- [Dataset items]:
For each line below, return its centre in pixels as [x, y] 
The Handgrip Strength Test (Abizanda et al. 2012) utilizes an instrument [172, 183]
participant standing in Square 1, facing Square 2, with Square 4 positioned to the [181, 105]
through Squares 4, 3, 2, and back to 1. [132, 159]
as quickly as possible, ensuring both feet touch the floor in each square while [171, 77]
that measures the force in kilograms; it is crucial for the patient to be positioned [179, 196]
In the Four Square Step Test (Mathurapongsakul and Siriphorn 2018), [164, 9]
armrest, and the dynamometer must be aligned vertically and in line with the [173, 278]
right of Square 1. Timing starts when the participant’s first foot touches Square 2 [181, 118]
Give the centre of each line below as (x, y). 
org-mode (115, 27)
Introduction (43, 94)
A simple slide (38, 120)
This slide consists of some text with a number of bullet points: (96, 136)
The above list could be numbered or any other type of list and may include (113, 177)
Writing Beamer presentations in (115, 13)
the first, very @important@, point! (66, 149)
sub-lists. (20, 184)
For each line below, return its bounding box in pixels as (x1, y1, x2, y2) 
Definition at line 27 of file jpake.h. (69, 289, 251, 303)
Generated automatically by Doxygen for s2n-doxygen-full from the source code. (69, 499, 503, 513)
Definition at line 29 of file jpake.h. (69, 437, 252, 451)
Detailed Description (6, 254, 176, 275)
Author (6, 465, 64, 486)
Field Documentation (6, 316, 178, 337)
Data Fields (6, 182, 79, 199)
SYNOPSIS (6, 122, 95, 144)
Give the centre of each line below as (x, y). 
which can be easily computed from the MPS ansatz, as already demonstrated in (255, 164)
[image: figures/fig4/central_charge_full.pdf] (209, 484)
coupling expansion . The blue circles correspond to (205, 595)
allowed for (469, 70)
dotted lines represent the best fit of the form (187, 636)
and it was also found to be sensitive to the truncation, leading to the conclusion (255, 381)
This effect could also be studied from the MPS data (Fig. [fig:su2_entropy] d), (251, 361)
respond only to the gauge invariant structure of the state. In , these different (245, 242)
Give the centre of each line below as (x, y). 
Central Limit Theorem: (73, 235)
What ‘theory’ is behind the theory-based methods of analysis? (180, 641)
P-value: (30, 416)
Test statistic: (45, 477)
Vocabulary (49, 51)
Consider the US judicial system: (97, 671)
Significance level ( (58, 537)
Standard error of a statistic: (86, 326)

- [WORK ORDER]: Nothing should be altered. Set down all the data again.

- [ANSWER FOR THIS EXERCISE]:
For each line below, return its centre in pixels as [x, y] 
The Handgrip Strength Test (Abizanda et al. 2012) utilizes an instrument [172, 183]
participant standing in Square 1, facing Square 2, with Square 4 positioned to the [181, 105]
through Squares 4, 3, 2, and back to 1. [132, 159]
as quickly as possible, ensuring both feet touch the floor in each square while [171, 77]
that measures the force in kilograms; it is crucial for the patient to be positioned [179, 196]
In the Four Square Step Test (Mathurapongsakul and Siriphorn 2018), [164, 9]
armrest, and the dynamometer must be aligned vertically and in line with the [173, 278]
right of Square 1. Timing starts when the participant’s first foot touches Square 2 [181, 118]
Give the centre of each line below as (x, y). 
org-mode (115, 27)
Introduction (43, 94)
A simple slide (38, 120)
This slide consists of some text with a number of bullet points: (96, 136)
The above list could be numbered or any other type of list and may include (113, 177)
Writing Beamer presentations in (115, 13)
the first, very @important@, point! (66, 149)
sub-lists. (20, 184)
For each line below, return its bounding box in pixels as (x1, y1, x2, y2) 
Definition at line 27 of file jpake.h. (69, 289, 251, 303)
Generated automatically by Doxygen for s2n-doxygen-full from the source code. (69, 499, 503, 513)
Definition at line 29 of file jpake.h. (69, 437, 252, 451)
Detailed Description (6, 254, 176, 275)
Author (6, 465, 64, 486)
Field Documentation (6, 316, 178, 337)
Data Fields (6, 182, 79, 199)
SYNOPSIS (6, 122, 95, 144)
Give the centre of each line below as (x, y). 
which can be easily computed from the MPS ansatz, as already demonstrated in (255, 164)
[image: figures/fig4/central_charge_full.pdf] (209, 484)
coupling expansion . The blue circles correspond to (205, 595)
allowed for (469, 70)
dotted lines represent the best fit of the form (187, 636)
and it was also found to be sensitive to the truncation, leading to the conclusion (255, 381)
This effect could also be studied from the MPS data (Fig. [fig:su2_entropy] d), (251, 361)
respond only to the gauge invariant structure of the state. In , these different (245, 242)
Give the centre of each line below as (x, y). 
Central Limit Theorem: (73, 235)
What ‘theory’ is behind the theory-based methods of analysis? (180, 641)
P-value: (30, 416)
Test statistic: (45, 477)
Vocabulary (49, 51)
Consider the US judicial system: (97, 671)
Significance level ( (58, 537)
Standard error of a statistic: (86, 326)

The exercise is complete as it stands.